= Merrily We Roll Along (DuPont Show of the Week) =

6th episode of the 1st season of the DuPont Show of the Week

"Merrily We Roll Along" is the sixth episode of the first season of the US anthology series The DuPont Show of the Week. The episode was directed by Robert L. Bendick, written by Philip H. Reisman, Jr., and hosted by Groucho Marx. It originally aired on NBC on October 22, 1961.

In the episode, Marx presents a sympathetic account of the automobile in the United States in the first half of the 20th century. The episode popularized the metaphor of "America's love affair with the automobile" and has attracted attention from historians for its role in justifying car-centric urban planning.
When the episode was made, DuPont held a 23% share in General Motors.

== Synopsis ==
The title sequence features cut-out animation designed and executed by Stan Vanderbeek, which will remind current viewers of the very similar Monty Python animations by Terry Gilliam. As the program begins, Marx leads a live horse onto a sound stage resembling a stable. Marx then narrates archival footage and staged re-creations with actors in period costumes, demonstrating the displacement of the horse-drawn carriage; early automobile ordinances that were so prohibitively complex as to be ridiculous and impractical; the primitive, hazardous road conditions that forced municipalities to improve local roadways; the popularity of automobile racing (a clip of daredevil driver Barney Oldfield is taken from the 1924 Charley Chase comedy Young Oldfield); the use of automobiles in World War I; the rise of the Model T Ford; and the junking of streetcars to make room for more automobiles.

Throughout the episode, Marx returns to the metaphor of a "love affair" between American men and automobiles: he describes the rise of automobiles in the United States as a "great American romance between a man and his car"; when communities enforced speed limits, then "the motor car was being treated like the new girl in town: after the initial curiosity, hostility set in."

After the historical coverage, there is an extended sequence of silent-comedy chases and sight gags involving automobiles. Marx is also silent during this sequence, as the visual action is accompanied by jaunty ragtime melodies conducted by Skitch Henderson.

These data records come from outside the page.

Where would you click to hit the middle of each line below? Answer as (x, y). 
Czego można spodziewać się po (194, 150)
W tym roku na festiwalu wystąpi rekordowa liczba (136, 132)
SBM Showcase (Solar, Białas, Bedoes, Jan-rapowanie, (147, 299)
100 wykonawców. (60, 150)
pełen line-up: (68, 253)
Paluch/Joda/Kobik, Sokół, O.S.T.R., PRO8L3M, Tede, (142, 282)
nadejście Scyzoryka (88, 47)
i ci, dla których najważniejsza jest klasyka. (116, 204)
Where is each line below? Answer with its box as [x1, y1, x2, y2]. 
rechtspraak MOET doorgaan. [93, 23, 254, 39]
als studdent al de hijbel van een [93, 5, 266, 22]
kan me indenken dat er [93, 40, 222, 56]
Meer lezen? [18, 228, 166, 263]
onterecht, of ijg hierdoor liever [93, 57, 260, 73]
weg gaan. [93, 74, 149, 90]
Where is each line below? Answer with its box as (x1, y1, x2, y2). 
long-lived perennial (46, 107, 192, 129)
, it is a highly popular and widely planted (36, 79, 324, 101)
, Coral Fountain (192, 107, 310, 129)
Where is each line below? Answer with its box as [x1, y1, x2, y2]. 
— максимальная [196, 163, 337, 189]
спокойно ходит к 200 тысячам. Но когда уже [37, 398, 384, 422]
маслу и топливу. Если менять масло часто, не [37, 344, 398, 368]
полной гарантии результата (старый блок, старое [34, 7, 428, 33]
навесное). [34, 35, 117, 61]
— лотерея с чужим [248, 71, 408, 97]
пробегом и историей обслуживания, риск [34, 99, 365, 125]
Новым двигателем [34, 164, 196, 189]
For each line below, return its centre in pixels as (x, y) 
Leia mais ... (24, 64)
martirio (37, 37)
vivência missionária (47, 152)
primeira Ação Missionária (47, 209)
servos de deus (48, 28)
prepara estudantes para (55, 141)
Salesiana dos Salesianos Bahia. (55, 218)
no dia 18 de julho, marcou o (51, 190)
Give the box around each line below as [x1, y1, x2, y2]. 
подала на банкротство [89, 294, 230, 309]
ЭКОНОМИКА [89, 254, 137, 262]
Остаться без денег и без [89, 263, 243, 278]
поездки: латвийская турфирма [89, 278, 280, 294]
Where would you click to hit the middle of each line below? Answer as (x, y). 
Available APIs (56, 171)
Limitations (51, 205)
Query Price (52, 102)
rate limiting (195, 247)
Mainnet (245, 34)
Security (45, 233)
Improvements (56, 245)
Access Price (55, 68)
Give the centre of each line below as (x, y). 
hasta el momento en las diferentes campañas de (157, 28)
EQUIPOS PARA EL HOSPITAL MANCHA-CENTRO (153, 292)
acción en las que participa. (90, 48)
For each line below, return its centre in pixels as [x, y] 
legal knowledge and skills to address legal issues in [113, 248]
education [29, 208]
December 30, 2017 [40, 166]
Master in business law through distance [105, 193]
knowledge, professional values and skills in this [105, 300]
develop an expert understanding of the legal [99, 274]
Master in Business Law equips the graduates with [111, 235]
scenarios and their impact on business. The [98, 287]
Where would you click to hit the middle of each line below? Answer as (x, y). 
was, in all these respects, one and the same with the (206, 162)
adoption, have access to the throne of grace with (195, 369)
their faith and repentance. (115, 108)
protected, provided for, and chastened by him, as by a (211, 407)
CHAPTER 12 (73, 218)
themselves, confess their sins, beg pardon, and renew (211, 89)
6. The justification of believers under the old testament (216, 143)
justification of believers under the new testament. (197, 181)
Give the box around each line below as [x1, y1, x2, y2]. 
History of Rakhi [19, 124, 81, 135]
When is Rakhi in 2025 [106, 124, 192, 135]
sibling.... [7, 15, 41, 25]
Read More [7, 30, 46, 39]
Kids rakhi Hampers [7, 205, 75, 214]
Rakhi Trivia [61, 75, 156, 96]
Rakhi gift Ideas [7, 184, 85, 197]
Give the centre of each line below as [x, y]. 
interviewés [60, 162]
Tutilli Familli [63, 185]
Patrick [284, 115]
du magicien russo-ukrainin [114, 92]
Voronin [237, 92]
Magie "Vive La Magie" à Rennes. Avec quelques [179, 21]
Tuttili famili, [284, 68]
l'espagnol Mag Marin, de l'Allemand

The epilogue shows Marx behind the wheel of a late-model car, as he comments on our continuing romance with the automobile: "We don't always know how to get along with her, but we certainly don't know how to get along without her." The episode ends with aerial footage of a freeway interchange.

== Analysis ==

A brief review in the New York Times described the episode as "primarily an affectionate report on the motor car". Transit historian Peter D. Norton described it as "an hour-long defense of all things automotive" that obscured the contentious process by which the automobile came to dominate American streets in the first half of the 20th century. According to Norton, the episode's "love affair" narrative functioned as a counterpoint to urbanists such as Lewis Mumford and Jane Jacobs who criticized the car-centric reworking of U.S. cities. (Jacobs's Death and Life of Great American Cities had been published two weeks before the episode aired.)